Cette oeuvre prend un sens d’autant plus complexe une fois présentée à Montréal dans un contexte où la fragilité du français se retrouve souvent au coeur des débats linguistiques. L’une des questions du test, faisant partie de celles réellement posées, met en perspective la Loi sur les langues officielles assurant l’usage et la reconnaissance du statut égali-taire du français et de l’anglais tant au Parlement que dans les cours fédérales.

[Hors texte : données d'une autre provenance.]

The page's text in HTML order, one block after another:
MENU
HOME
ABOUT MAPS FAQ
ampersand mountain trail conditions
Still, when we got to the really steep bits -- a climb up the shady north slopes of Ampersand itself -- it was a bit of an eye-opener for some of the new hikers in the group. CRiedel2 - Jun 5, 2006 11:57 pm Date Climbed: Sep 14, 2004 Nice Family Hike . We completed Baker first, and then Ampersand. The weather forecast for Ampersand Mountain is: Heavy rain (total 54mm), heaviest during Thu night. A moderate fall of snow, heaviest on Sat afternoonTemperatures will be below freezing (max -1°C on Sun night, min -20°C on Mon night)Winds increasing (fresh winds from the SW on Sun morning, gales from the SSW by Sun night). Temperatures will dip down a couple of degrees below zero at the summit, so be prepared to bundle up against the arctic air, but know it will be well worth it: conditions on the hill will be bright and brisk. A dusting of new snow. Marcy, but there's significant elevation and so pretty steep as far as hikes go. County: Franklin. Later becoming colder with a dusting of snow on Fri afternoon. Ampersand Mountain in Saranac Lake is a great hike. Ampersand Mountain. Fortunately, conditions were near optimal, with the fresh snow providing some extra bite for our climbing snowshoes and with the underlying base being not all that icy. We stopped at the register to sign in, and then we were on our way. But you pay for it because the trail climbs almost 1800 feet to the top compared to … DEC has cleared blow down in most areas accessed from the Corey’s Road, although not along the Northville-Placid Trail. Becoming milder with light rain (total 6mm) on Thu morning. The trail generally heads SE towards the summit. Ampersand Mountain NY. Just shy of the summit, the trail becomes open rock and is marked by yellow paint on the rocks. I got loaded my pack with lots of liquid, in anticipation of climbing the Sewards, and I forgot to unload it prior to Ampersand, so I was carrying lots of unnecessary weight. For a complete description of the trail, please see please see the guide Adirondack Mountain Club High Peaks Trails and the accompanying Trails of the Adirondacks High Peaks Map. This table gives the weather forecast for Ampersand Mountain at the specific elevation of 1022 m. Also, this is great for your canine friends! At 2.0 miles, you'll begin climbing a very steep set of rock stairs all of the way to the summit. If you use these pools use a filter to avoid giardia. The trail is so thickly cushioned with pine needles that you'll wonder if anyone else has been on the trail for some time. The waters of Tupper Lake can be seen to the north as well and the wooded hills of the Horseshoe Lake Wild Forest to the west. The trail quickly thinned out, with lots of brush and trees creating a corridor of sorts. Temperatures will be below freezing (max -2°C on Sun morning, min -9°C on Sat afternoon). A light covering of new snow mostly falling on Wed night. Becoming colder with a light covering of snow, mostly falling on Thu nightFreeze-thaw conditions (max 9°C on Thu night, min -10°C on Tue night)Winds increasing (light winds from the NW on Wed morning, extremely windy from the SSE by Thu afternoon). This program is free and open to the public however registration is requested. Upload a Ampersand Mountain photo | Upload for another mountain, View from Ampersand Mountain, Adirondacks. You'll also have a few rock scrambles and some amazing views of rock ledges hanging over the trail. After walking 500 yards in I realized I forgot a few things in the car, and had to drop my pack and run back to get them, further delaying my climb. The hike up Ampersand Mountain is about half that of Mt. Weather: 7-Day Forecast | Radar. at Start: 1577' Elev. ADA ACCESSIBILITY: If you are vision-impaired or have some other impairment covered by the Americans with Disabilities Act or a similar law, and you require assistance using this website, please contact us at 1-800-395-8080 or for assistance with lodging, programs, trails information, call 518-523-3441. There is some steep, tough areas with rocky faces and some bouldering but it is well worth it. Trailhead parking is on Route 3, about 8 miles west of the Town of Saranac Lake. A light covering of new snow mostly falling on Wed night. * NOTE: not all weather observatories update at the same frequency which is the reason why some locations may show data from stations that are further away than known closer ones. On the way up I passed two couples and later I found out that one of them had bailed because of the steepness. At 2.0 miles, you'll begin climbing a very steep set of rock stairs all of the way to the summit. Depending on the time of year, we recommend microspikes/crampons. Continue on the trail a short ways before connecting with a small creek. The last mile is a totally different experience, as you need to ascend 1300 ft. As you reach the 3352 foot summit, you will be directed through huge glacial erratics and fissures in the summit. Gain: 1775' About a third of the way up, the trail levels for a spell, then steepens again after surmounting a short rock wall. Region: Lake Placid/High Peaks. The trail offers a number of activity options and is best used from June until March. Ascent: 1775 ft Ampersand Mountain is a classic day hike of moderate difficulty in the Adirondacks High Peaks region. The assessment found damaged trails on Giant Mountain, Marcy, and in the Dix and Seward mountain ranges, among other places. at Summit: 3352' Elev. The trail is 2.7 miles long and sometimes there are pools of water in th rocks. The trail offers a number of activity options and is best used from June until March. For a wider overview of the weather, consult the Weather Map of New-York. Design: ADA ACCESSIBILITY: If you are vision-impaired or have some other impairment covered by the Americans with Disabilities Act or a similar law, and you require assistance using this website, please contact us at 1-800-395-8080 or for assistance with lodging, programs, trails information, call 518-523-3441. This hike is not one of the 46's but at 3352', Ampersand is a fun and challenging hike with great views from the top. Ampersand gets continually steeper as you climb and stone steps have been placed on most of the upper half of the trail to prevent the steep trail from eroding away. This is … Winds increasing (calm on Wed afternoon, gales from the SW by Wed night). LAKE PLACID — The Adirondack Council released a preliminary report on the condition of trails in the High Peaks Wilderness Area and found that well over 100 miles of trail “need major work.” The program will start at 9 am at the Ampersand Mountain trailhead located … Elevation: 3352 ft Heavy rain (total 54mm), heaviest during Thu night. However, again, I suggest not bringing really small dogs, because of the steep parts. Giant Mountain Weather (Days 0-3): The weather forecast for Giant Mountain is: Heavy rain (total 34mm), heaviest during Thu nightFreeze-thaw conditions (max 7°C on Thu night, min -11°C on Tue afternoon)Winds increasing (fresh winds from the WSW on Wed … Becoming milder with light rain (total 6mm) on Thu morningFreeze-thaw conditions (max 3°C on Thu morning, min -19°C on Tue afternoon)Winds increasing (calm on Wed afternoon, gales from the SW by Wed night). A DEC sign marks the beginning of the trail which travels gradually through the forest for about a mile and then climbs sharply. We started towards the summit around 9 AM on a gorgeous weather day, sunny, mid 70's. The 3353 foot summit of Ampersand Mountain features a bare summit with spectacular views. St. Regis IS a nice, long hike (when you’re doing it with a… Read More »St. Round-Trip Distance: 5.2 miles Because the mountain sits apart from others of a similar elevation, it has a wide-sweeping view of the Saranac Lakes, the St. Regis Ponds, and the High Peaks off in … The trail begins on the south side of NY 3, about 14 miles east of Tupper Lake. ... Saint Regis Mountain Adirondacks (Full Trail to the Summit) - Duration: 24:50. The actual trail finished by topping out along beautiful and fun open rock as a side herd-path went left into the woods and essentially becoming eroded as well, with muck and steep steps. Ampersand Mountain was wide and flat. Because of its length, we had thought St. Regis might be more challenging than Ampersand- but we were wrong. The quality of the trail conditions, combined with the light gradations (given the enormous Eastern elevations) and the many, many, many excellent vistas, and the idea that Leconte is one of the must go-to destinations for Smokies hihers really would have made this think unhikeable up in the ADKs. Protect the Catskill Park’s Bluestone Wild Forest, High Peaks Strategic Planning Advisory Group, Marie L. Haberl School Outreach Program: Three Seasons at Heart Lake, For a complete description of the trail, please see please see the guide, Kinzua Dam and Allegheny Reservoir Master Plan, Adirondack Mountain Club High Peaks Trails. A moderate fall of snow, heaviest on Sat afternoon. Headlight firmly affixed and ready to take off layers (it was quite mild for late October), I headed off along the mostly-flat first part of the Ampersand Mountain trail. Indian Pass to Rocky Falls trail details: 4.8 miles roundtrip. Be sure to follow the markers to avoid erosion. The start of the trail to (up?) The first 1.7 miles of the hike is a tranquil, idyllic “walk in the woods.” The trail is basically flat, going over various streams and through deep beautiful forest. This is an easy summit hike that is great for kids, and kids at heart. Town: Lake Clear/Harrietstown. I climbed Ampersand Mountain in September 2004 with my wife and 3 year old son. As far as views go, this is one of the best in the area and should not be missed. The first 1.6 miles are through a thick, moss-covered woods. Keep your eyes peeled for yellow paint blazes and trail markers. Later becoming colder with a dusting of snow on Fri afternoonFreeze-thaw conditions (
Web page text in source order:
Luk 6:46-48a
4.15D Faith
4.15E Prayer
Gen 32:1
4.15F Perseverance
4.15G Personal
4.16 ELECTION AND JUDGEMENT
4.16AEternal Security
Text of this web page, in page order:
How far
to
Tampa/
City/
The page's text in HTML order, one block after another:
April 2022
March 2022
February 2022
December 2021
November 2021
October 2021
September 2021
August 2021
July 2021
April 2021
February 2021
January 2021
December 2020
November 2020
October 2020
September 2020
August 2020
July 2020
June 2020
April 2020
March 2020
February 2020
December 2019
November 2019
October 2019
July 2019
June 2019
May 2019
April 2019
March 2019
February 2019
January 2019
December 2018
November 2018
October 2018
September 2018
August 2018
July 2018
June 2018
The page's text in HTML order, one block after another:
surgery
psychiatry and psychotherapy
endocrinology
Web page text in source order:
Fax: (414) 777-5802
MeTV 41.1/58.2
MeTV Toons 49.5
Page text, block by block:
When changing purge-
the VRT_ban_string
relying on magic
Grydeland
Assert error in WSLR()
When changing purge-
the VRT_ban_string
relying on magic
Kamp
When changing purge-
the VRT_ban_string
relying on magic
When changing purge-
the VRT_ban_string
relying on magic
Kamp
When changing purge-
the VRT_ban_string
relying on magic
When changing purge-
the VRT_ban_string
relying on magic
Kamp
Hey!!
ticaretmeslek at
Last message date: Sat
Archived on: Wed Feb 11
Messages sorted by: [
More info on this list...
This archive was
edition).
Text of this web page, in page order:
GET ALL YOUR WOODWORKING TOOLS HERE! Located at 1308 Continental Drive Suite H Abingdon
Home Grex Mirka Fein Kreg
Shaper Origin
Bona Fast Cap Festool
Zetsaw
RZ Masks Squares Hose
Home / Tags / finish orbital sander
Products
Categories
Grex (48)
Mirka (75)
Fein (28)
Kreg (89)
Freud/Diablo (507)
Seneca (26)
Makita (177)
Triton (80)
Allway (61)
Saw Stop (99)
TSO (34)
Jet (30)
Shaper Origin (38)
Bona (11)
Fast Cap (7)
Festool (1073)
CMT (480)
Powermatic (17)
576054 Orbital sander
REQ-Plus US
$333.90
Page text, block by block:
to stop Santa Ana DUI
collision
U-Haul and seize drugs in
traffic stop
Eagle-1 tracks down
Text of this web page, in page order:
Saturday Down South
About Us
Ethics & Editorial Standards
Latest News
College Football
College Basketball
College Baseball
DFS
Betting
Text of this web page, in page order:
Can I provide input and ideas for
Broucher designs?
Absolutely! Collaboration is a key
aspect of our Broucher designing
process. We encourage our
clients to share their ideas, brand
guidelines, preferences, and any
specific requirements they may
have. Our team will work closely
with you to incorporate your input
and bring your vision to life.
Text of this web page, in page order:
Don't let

Une équité chancelante et surtout sur papier diront certains.
Plongée au coeur d’enjeux identitaires sérieux et souvent déchirants, l’oeuvre de Bambitchell nous convie le temps d’un jeu à examiner avec dérision la machine gouvernementale en matière migratoire. Elle nous fait expérimenter l’imposition de la parole et du silence, tirée par les ficelles du pouvoir, dont les modalités ici risibles ont pourtant un impact réel sur les individus ; des modalités souvent arbitraires qui appellent au conditionnement peu importe les changements dont elles sont l’objet.